Just like the rest of Halifax, rural Halifax was hit hard by COVID-19. In 2020, housing prices in rural Halifax grew by 20%, and 43% of rural residents cited difficulty regarding the availability of affordable housing. However, when rating the overall quality of life in Halifax, rural residents gave a higher average score than their urban counterparts.

Residents’ ratings of public transit proximity, schedules, and frequency improved in 2021. Though transit affordability fell slightly, across benchmark cities, Halifax offered one of the lowest transit fares. Urban residents rated aspects of transit more highly than rural residents, but the urban-rural gap on this issue is narrowing.

COVID-19 Recovery

In terms of reported difficulties related to the pandemic, rural residents fared better, on average, than urban residents on all issues covered in the City Matters Survey. Among rural residents, 79% reported feeling confident about Halifax’s recovery coming out of the pandemic, and 77% reported feeling confident about their own household situation. Both these confidence levels are higher than those reported by urban respondents.

COVID-19 & Rural Halifax

Just as different industries felt the pandemic’s effects in varying magnitude, Halifax’s rural and urban residents also faced varying difficulties during the pandemic. Results from MQO Research’s City Matters Survey provide insight into these differences and spotlight challenges and expectations related to Halifax’s economic recovery. It is important to keep in mind, though, that these results were collected before the city experienced its third wave of COVID-19 cases.

Among rural residents, 70% expect Halifax to return to normal sometime in 2022 or beyond compared to 49% of urban residents. Fewer than 5% of both rural and urban residents expect a return to normalcy very soon.

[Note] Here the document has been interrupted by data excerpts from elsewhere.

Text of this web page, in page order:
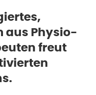
aus Physio-
freut
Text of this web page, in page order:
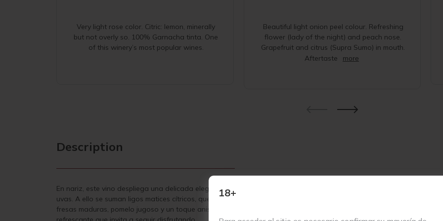
18+
Very light rose color. Citric: lemon, minerally
but not overly so. 100% Garnacha tinta. One
of this winery’s most popular wines.
Beautiful light onion peel colour. Refreshing
flower (lady of the night) and peach nose.
Grapefruit and citrus (Supra Sumo) in mouth.
Aftertaste
more
Description
En nariz, este vino despliega una delicada elegancia aromática, dominada por sutiles notas de frutas rojas y
uvas. A ello se suman ligos matices cítricos, que acentúan su frescura natural. En boca, se abre con una vibrante
fresas maduras, pomelo jugoso y un toque anisado, ofreciendo una experiencia sensorial dinámica. Su final es
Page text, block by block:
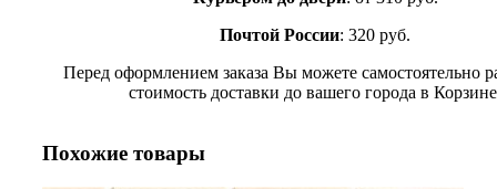
Почтой России: 320 руб.
Перед оформлением заказа Вы можете самостоятельно
стоимость доставки до вашего города в
Похожие товары
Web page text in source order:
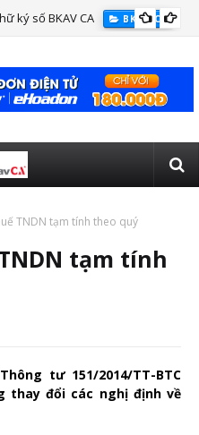
ký số BKAV CA BKAV CA
TNDN tạm tính theo quý
tạm tính
tư 151/2014/TT-BTC
thay đổi các nghị định về
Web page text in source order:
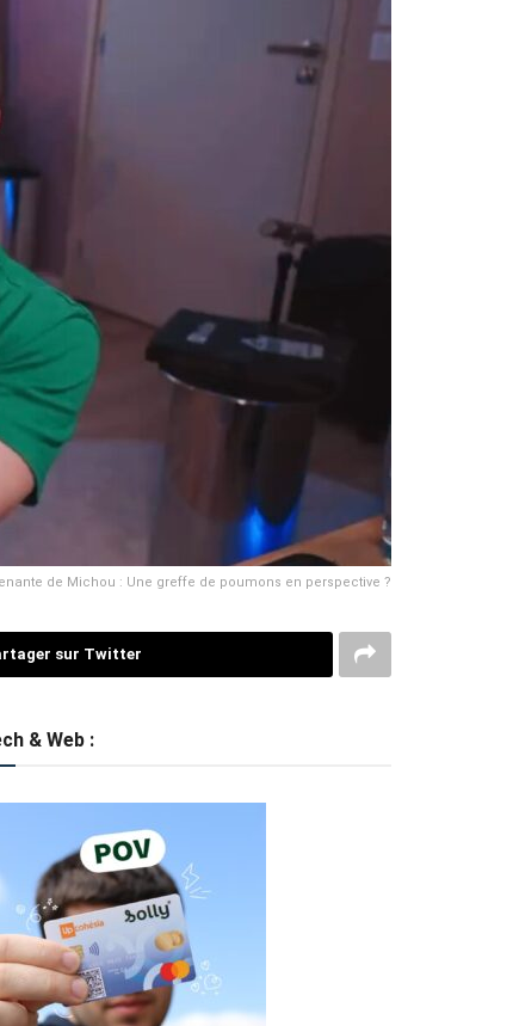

However, a majority of both rural (79%) and urban (71%) residents are confident in Halifax’s economy coming out of the pandemic. This optimism could be due to the tremendous growth the city experienced pre-pandemic. Additionally, 77% of rural residents were confident regarding their own household’s economic situation coming out of the pandemic, 5 percentage points higher than urban respondents.

When looking at difficulties faced by residents due to COVID-19, rural residents rated a lower mean level of difficulty across all survey areas than their urban counterparts. The issue that created the highest concerns for both rural and urban residents was their mental health, and the lowest reported difficulty was with connectivity (broadband and Wi-Fi).

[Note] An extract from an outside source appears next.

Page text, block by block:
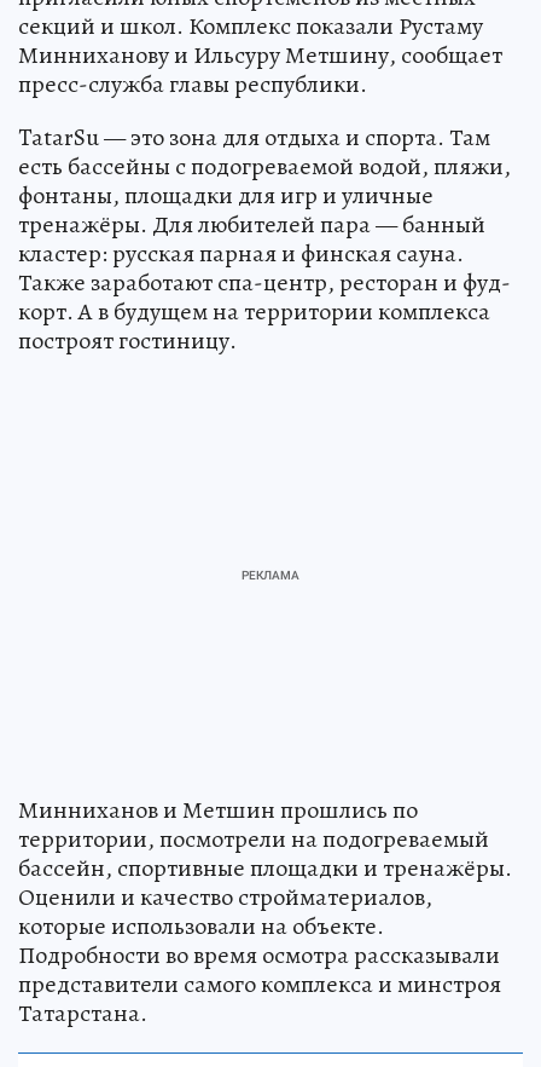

Most residents in rural areas are hesitant to go out to a bar or a movie, and roughly half of rural residents would only be comfortable with such activities once everyone has been vaccinated or herd immunity has been achieved. On the other hand, a higher share of urban residents are already comfortable with all seven activities surveyed.

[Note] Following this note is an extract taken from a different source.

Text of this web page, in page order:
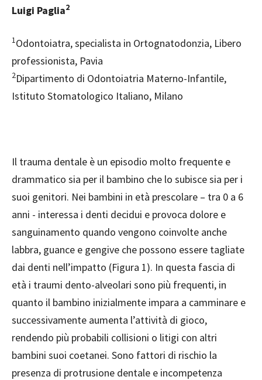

Businesses in the construction industry hold the largest share of locations in rural Halifax according to Statistics Canada’s Canadian Business Counts. More than 25% of businesses in both Western Rural and Inner Rural/Commuter Halifax are in construction. Urban Halifax is dominated by professional, scientific, and technical services, and retail and wholesale trade.

  • Rural Regions

    • Halifax has the largest rural population across all counties in Nova Scotia.
    • Halifax has the largest proportion of rural citizens among census metropolitan areas in Canada.
    • Aggregations of census tracts are used to define Urban Halifax and three rural areas: Inner Rural/Commuter, Eastern Rural, and Western Rural.
  • DIFFICULTIES FACED DUE TO COVID-19
    Mean Scores (1 to 10) and Share of Residents, Halifax, 2021


    Rural

    Urban

    Difficulties with Child Care Situation

    3.0

    3.9

    Difficulties with Income

    3.3

    4.1

    Difficulties with Mental Health
    4.2
    5.0
    Difficulties with Employment
    3.4
    4.1
    Challenges in ability to get around (transit, taxi, etc.)
    2.7
    3.3
    Difficulties with Connectivity (broadband, Wi-Fi)
    2.5
    2.8
    Difficulties with Physical Health
    3.8
    4.1
    % Comfortable to ride the bus now
    18%

    33%

    % Comfortable to go to a movie, game, or concert now
    12%
    22%
    % Comfortable to ride a taxi now
    27%
    37%
    % Comfortable to go to a bar now
    19%
    26%
    % Comfortable to board a plane now
    7%
    12%
    % Comfortable to go to a restaurant now
    49%
    49%
    % Comfortable to go to a store now
    78%
    77%

    Source: MQO Research, City Matters Survey (2021)

    COVID-19 Difficulties

    • Mean scores for questions regarding difficulties faced due to COVID-19 were below 5 for both rural and urban residents. Rural respondents had lower mean scores than urban residents for all questions, and the largest gap between the two was for child care.
    • The highest difficulty rating for both urban (5.0) and rural (4.2) residents was for mental health. The lowest difficulty rating was for connectivity issues for both urban and, perhaps surprisingly, rural respondents.
    • Comfort levels for various activities were similar for rural and urban respondents – comfort in visiting a store was the highest-rated while comfort boarding an airplane was the lowest rated. The survey results were collected prior to the third wave of the pandemic, however, and views may have changed.
  • Source: Custom Tabulation Based on Statistics Canada, Canadian Business Counts, Tables 33-10-0222-01 & 33-10-0223-01

    Share of Business Location Counts by Industry

    • Across regions, the largest share of businesses in agriculture, forestry, fishing, and hunting was in the Eastern Rural part of Halifax.
    • Businesses in construction make up a large share of industry in both the Western Rural and Inner Rural regions.
    • Wholesale and retail trades dominate the Urban region followed by healthcare and social assistance.

Rural Living

Questions in the City Matters Survey about affordability, concerns, and employment provide insight into rural and urban residents’ views about their general economic well-being.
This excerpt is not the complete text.